Assim, Hulk cruzou com o primeiro Mano de sua vida no futebol. O outro, apareceria 14 anos depois. Foi Mano Menezes, que a partir de 2010 começou a lhe dar oportunidades mais assíduas na seleção - havia disputado dois amistosos sob o comando de Dunga, o primeiro a convocá-lo, em 2009.
De Mano a Mano, porém, muita coisa aconteceu na vida de Hulk. Da escolinha tentou a sorte em times da Paraíba e com 14 anos teve sua primeira aventura fora do País: passou um tempo na base do Vilanovense, desconhecido time de Portugal.
Pelo sonho, precisou dar um tempo nos estudos. "Givanildo era bom aluno, muito esforçado, mas o negócio dele era a bola. Tinha de viajar", contou Cláudia Freire Barbosa, que deu aulas de Matemática, Ciências e ensino religioso para Hulk na 4.ª quarta série no João Vicente.
Em Portugal, porém, Hulk não ficou. Foi parar no São Paulo, indicado por Zé do Egito, um empresário que o apoiou e de quem o jogador é amigo até hoje. O atacante passou quase todo o ano de 2002 na base do clube tricolor, mas Zé do Egito alega que não recebeu o combinado e por isso levou-o de volta para a Paraíba.
O passo seguinte de Hulk foi a categoria de base do Vitória baiano. Em 2005, fez dois jogos pelo time profissional. Foi quando apareceu a oportunidade da ganhar o mundo. Primeiro foi o Japão. Lá jogou no Frontale, Sapporo e Tokyo Verdy. Em 2008, a volta a Portugal. O Porto pagou 6 milhões de euros para levá-lo. Em pouco tempo, Hulk começava a ficar conhecido. Fez gols (78 em 173 jogos pelo time português), ganhou títulos e começou a ganhar dinheiro para valer.
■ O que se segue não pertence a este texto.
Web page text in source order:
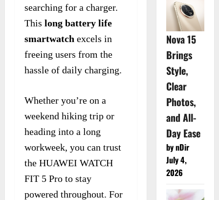
searching for a charger.
This long battery life
smartwatch excels in
freeing users from the
hassle of daily charging.
Whether you’re on a
weekend hiking trip or
heading into a long
workweek, you can trust
the HUAWEI WATCH
FIT 5 Pro to stay
powered throughout. For
Nova 15
Brings
Style,
Clear
Photos,
and All-
Day Ease
by nDir
July 4,
2026

Veio a seleção, primeiro com Dunga, depois com Mano Menezes, a Olimpíada de Londres e a contestação da torcida. Em território nacional, Hulk só não era vaiado quando jogava pela seleção do Nordeste. Mas nunca reclamou de discriminação. "O torcedor critica porque é exigente. É natural, mas não vou me abalar", dizia.
Em alta
Na Europa, o prestígio só subia. O Zenit, da Rússia, já havia pago 60 milhões de euros para tirá-lo do Porto, a mesma quantia que o Mônaco oferece agora por seu futebol que mistura força e aplicação tática. Hulk ajuda a fechar espaços quando o time é atacado, chega a cobrir o lateral, colabora na construção de jogadas e procura se aproveitar do chute forte com a perna esquerda para fazer gols - embora na Copa das Confederações sua perna estivesse descalibrada.
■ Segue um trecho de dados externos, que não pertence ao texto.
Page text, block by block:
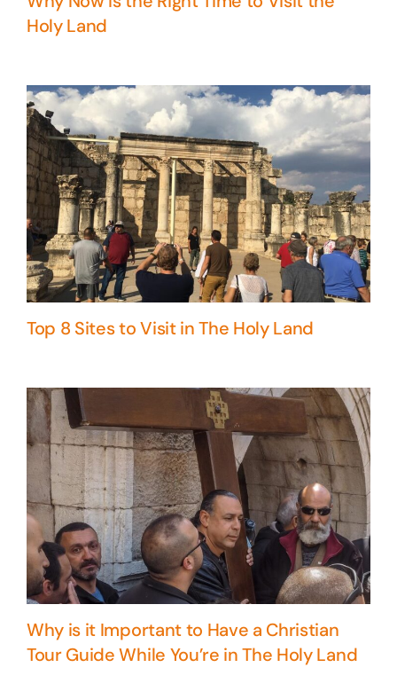
Holy Land
Top 8 Sites to Visit in The Holy Land
Why is it Important to Have a Christian
Tour Guide While You’re in The Holy Land
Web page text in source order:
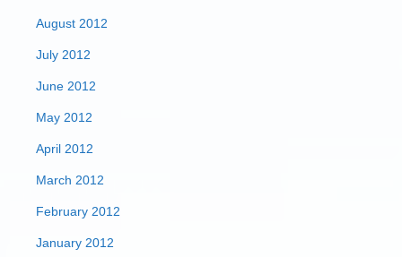
August 2012
July 2012
June 2012
May 2012
April 2012
March 2012
February 2012
January 2012

Mas o que interessa a ele é que, na competição, alcançou duas metas: foi campeão pela seleção e passou a ser mais aceito pela torcida que, agora, o conhece melhor. "Cumprimos o nosso dever e eu, o meu objetivo", disse após o jogo contra a Espanha, quando foi aplaudido com entusiasmo no Maracanã, mesmo local onde fora vaiado 28 dias antes, em um amistoso contra a Inglaterra.
Mas nem as vaias nem os aplausos mudam Hulk. Ele continua dócil, tranquilo e apegado à família. "É um garoto especial", resumiu a mãe. E, como o super-herói da ficção, parece que nada é capaz de derrubá-lo, embora os amigos contem que ele ficou abalado com o sequestro da irmã Angélica em 2012, que teve final rápido e feliz.
Casado com Iran e pai de Ian e Tiago, cujos nomes traz tatuados no corpo, Hulk não dispensa uma boa festa junina. É talvez sua maior diversão. Também adora churrasco, embora jamais recuse um bom arroz com feijão.
Longe de casa a maior parte do tempo, sempre que pode volta ao lugares onde passou a infância em Campina Grande. Como a João Pinheiro, onde esteve no ano passado e reencontrou a professora Delvita, hoje aposentada e que, chamada à escola, foi recebida com emoção e choro por Hulk. "Ele me deu um abraço inesquecível. Continua simples, grato, ao contrário de outros que estão na mídia", disse Delvita. "Eu o alfabetizei e sei que ele jamais vai esquecer disso".